Hired to launch English-language instruction at a militaristic boys’ academy in 1874, native German Konrad Koch (Bruehl) has just returned from four years’ study at Oxford, which apparently was a hotbed of progressive thought and instruction by comparison.
The students, accustomed to maximum rigidity, are initially more nonplussed than pleased by his attempts to make learning more participatory. Fed up by their intransigence, he eventually marches them into the gymnasium — usually the site of dull strength-demonstration exercises — and with the ball he’s carried like a precious babe from Britain, introduces them to this disconcertingly fun sport as a means of drilling vocabulary.
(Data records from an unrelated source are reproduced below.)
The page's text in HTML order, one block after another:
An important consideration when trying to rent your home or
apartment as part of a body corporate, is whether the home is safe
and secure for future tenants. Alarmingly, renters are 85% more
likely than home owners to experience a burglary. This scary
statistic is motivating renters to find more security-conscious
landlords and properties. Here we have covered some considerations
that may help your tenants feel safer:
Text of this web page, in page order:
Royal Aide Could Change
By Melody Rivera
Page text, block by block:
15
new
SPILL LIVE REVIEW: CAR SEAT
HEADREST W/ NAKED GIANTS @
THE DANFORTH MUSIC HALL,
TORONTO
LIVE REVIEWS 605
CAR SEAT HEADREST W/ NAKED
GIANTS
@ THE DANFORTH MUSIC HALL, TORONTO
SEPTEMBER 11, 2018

Even this modest break from convention seems wave-making at an institution whose headmaster (Burghart Klaussner) and staff bow to the xenophobic proprieties of wealthy local businessman Hartung (Justus von Dohnanyi), heavy-handed head of the school’s funding board. Hartung and Koch soon clash, with Hartung’s proto-Nazi Youth son Felix (Theo Trebs) expected to play classroom informer so daddy can get rid of this untoward interloper.
Echoing pop’s prejudices, Felix also leads the bullying of Joost (Adrian Moore), a lowly factory worker’s son who as the first beneficiary of a charity scholarship is clearly to be discouraged whenever possible. Of course, he turns out to be a natural at soccer, just as the likewise parentally nagged fat kid (Till Valentin Winter) proves a born goalie.
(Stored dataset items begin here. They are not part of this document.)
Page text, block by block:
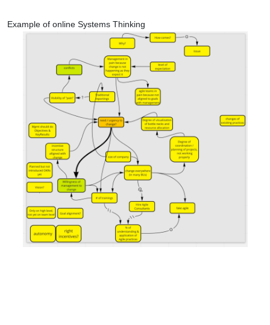
Example of online Systems Thinking
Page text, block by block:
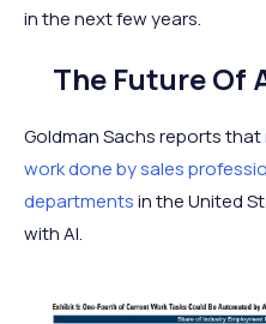
in the next few years.
The Future Of
Goldman Sachs reports that
work done by sales
departmentsin the United
with AI.

For the benefit of contempo audiences, lower-class women are made spunky and resourceful, snobbish gentry get put in their place, tolerance lessons are learnt all around, convenient last-minute solutions arise to equally predictable obstacles, romantic interests arrive on cue, and it naturally all ends in a thrilling soccer match (guess who wins). There’s even a “Spartacus” moment when the freshly untamed students all confess to one mate’s offense.
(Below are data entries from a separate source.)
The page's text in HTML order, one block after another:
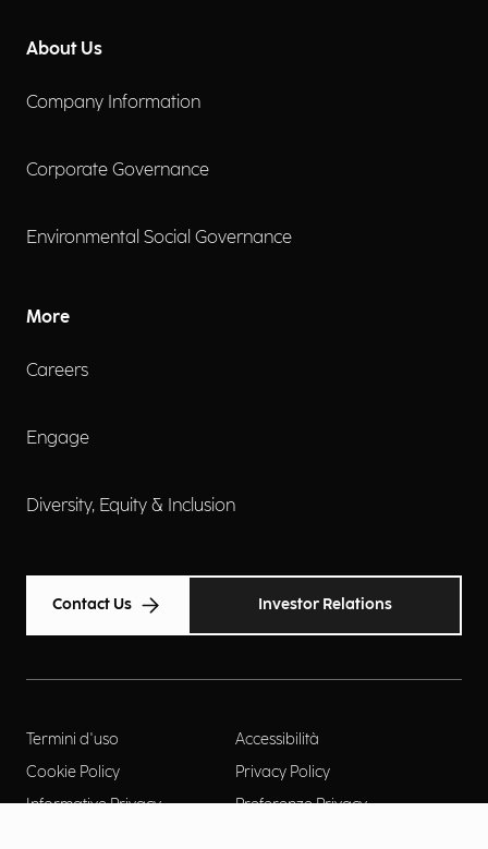
About Us
Company Information
Corporate Governance
Environmental Social Governance
More
Careers
Engage
Diversity, Equity & Inclusion
Contact Us Investor Relations
Termini d'uso
Accessibilità
Cookie Policy
Privacy Policy
Informative Privacy
Preferenze Privacy

While there is some actual truth buried in “Dream” (a closing title notes that this controversially “foreign” sport remained banned in conservative Bavaria as late as 1927), Philipp Roth and Johanna Stuttmann’s screenplay makes every narrative turn feel driven by demographically targeted marketing data. Likewise first-time feature helmer Sebastian Grobler handles his duties with professional assurance, but demonstrates no individual style or personality.
Perfs are satisfactory, tech/design aspects polished.